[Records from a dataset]

──────────────────────────────

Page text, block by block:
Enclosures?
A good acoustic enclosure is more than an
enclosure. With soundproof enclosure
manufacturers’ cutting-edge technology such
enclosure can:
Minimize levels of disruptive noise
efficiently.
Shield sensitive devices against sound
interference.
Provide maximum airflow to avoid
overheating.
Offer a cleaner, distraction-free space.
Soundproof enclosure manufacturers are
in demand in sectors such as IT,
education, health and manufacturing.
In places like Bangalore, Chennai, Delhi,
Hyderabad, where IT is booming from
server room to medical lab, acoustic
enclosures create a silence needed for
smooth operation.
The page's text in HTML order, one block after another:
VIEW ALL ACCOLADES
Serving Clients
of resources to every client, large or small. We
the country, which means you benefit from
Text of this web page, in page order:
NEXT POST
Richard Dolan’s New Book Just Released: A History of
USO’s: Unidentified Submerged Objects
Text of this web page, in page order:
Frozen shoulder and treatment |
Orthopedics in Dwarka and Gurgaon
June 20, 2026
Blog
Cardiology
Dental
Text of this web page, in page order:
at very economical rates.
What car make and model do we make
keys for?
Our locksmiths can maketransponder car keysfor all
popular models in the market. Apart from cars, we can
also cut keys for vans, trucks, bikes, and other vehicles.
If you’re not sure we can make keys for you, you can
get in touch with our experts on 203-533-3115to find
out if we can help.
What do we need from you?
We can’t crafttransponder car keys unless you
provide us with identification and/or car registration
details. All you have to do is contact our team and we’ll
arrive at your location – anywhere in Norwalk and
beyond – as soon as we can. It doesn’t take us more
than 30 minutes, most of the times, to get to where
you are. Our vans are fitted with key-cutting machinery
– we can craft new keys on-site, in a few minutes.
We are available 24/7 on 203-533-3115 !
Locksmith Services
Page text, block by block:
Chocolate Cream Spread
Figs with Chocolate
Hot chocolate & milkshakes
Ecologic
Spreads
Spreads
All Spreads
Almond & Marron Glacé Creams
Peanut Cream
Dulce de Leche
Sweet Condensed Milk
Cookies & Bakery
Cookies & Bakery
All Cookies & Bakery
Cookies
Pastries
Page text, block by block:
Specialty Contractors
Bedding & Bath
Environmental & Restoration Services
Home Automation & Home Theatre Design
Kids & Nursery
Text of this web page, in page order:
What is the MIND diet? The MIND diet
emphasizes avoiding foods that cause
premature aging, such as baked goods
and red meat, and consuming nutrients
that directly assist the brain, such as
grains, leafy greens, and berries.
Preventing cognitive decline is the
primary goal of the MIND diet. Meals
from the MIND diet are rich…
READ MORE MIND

──────────────────────────────

## What you have to do
Based on the records above, how many lines hold the string "Services"? Answer with the number by itself.

## Answer to the problem
2